What the exercise asks
May I please have every record restated word for word, with the images left out?

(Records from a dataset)
------------------------------

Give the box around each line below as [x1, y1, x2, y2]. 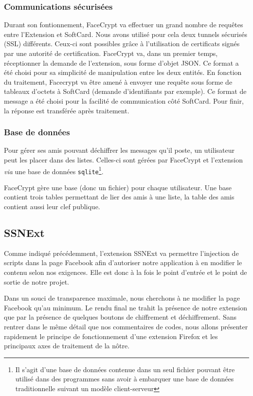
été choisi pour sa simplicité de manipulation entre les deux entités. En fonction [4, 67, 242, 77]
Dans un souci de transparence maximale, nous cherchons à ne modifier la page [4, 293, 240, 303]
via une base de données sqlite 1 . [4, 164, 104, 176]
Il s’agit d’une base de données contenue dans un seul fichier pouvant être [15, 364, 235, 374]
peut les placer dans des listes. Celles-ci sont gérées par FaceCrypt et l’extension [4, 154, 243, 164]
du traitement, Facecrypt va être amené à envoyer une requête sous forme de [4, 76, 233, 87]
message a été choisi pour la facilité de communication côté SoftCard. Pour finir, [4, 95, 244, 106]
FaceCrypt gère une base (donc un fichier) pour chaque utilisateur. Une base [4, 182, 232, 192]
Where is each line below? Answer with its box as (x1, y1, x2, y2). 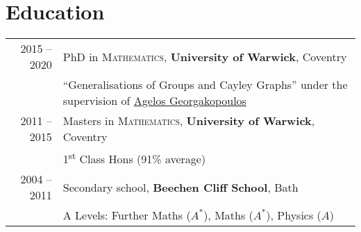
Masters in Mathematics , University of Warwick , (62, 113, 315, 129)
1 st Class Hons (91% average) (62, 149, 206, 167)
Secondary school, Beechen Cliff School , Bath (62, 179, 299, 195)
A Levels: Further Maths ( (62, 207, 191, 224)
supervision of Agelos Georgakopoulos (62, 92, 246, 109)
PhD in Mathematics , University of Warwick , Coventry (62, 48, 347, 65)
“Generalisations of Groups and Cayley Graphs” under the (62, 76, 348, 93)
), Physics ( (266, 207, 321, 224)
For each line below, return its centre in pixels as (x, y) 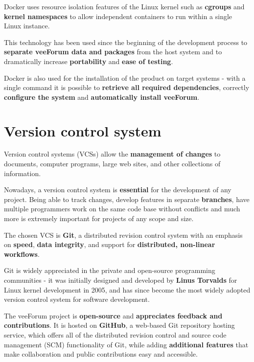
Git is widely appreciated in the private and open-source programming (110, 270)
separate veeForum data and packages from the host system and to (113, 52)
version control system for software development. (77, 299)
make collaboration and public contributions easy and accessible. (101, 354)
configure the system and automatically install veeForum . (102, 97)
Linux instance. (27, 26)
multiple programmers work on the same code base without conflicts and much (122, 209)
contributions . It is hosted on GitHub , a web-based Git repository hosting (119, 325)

------------------------------

Response to this exercise
Give the box around each line below as [x1, y1, x2, y2]. 
été choisi pour sa simplicité de manipulation entre les deux entités. En fonction [4, 67, 242, 77]
Dans un souci de transparence maximale, nous cherchons à ne modifier la page [4, 293, 240, 303]
via une base de données sqlite 1 . [4, 164, 104, 176]
Il s’agit d’une base de données contenue dans un seul fichier pouvant être [15, 364, 235, 374]
peut les placer dans des listes. Celles-ci sont gérées par FaceCrypt et l’extension [4, 154, 243, 164]
du traitement, Facecrypt va être amené à envoyer une requête sous forme de [4, 76, 233, 87]
message a été choisi pour la facilité de communication côté SoftCard. Pour finir, [4, 95, 244, 106]
FaceCrypt gère une base (donc un fichier) pour chaque utilisateur. Une base [4, 182, 232, 192]
Where is each line below? Answer with its box as (x1, y1, x2, y2). 
Masters in Mathematics , University of Warwick , (62, 113, 315, 129)
1 st Class Hons (91% average) (62, 149, 206, 167)
Secondary school, Beechen Cliff School , Bath (62, 179, 299, 195)
A Levels: Further Maths ( (62, 207, 191, 224)
supervision of Agelos Georgakopoulos (62, 92, 246, 109)
PhD in Mathematics , University of Warwick , Coventry (62, 48, 347, 65)
“Generalisations of Groups and Cayley Graphs” under the (62, 76, 348, 93)
), Physics ( (266, 207, 321, 224)
For each line below, return its centre in pixels as (x, y) 
Git is widely appreciated in the private and open-source programming (110, 270)
separate veeForum data and packages from the host system and to (113, 52)
version control system for software development. (77, 299)
make collaboration and public contributions easy and accessible. (101, 354)
configure the system and automatically install veeForum . (102, 97)
Linux instance. (27, 26)
multiple programmers work on the same code base without conflicts and much (122, 209)
contributions . It is hosted on GitHub , a web-based Git repository hosting (119, 325)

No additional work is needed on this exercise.